Edit: so just for the hell if it I was gonna run an fdisk on my linux partition from a liveCD, well the kernel on the liveCD oops'd and rebooted as well, so I vote my installs are not hosed and my Mobo really is the issue.
Yay, that sounds like a good plan of action. Cooper had one of those testers, but I've never personally had one.
Well the ASUS tech support people were real nice and I was able to get the RMA setup real easily. Thanks to my OCD of keeping everything from when I built my comp I'll just have to go through that box to find the CPU socket cover so I can ship it out this weekend. They emailed me all the info right away and so far this has been rather painless, though I'm not looking forward to the shipping costs of sending the package to CA all the way from WI.
TheStorm wrote:
Well the ASUS tech support people were real nice and I was able to get the RMA setup real easily. Thanks to my OCD of keeping everything from when I built my comp I'll just have to go through that box to find the CPU socket cover so I can ship it out this weekend. They emailed me all the info right away and so far this has been rather painless, though I'm not looking forward to the shipping costs of sending the package to CA all the way from WI.
That's a pain, but I hope that it works out. Since your PSU checked out, your RAM seems unmolested, and your GPU is new (and the same things happened with your old GPU), what are you going to do if the new mobo shows the same issue? Is the CPU a possible culprit?
Well I've never run the CPU at higher than the stock voltage, though it was overclocked for a bit, I never had to touch voltages, only FSB speeds.
TheStorm wrote:
Well I've never run the CPU at higher than the stock voltage, though it was overclocked for a bit, I never had to touch voltages, only FSB speeds.
Yeah, but it still could have been defective straight from the manufacturer, and have a bad transistor or three that occasionally cause trouble (or recently went bad due to high temperatures, or being of original poor quality, or any of myriad other reasons).

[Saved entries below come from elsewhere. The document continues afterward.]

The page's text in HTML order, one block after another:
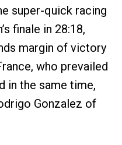
super-quick racing
finale in 28:18,
margin of victory
who prevailed
in the same time,
Gonzalez of
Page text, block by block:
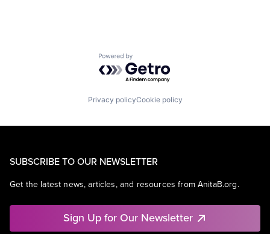
Powered by Getro.com
Privacy policyCookie policy
SUBSCRIBE TO OUR NEWSLETTER
Get the latest news, articles, and resources from AnitaB.org.
Sign Up for Our Newsletter
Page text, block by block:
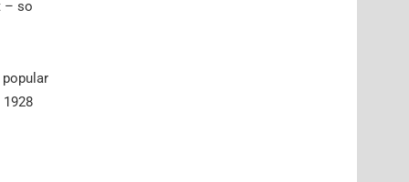
– so
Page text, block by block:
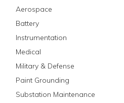
Aerospace
Battery
Instrumentation
Medical
Military & Defense
Paint Grounding
Substation Maintenance
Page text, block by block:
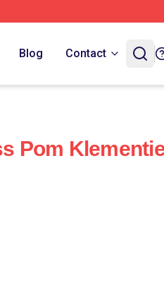
Blog Contact
Pom
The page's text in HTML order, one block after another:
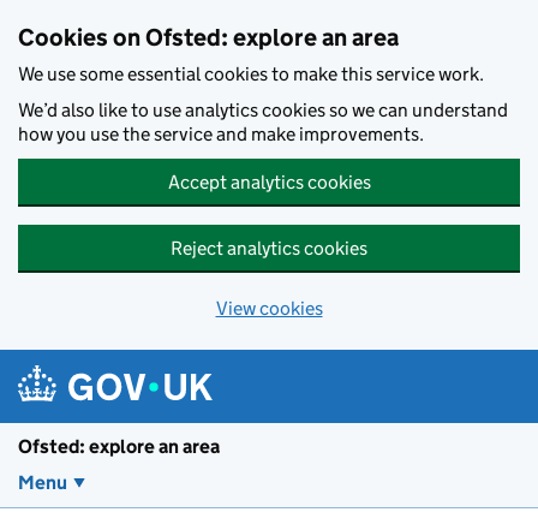
Cookies on Ofsted: explore an area
We use some essential cookies to make this service work.
We’d also like to use analytics cookies so we can understand
how you use the service and make improvements.
Accept analytics cookies
Reject analytics cookies
View cookies
Ofsted: explore an area
Menu
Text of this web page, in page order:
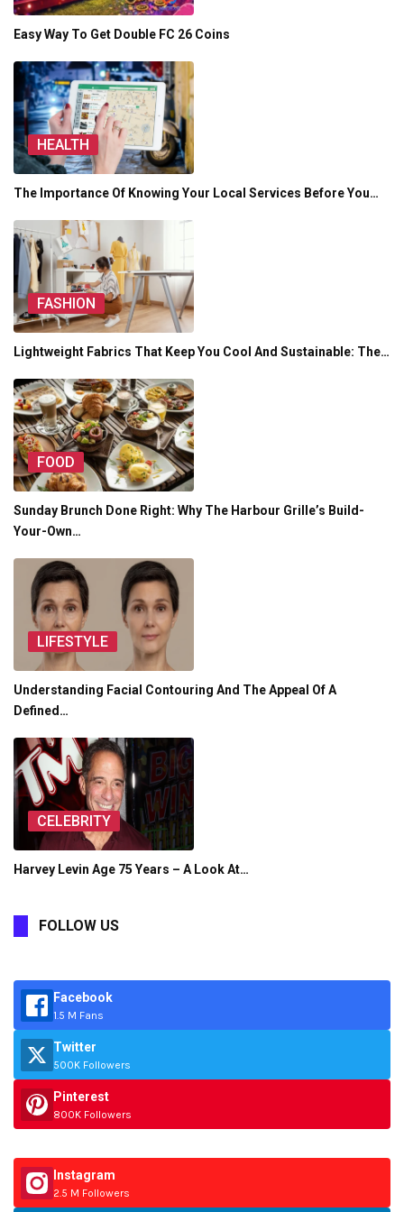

Well if it is the CPU I'd say this is much worse than fdiv when it comes to failing to make a decent CPU on intel's part. Razz
TheStorm wrote:
Well if it is the CPU I'd say this is much worse than fdiv when it comes to failing to make a decent CPU on intel's part. Razz
Ah yes, the infamous FDIV bug. :S Good luck.
I was going to suggest updating the motherboard drivers, but it looks like you've already sent in for a replacement.

There seems to be a common issue with USB devices on Vista and 7, due to outdated motherboard drivers. The issue would sometimes cause the system to experience BSoD crashes when a USB device was plugged into the system or removed.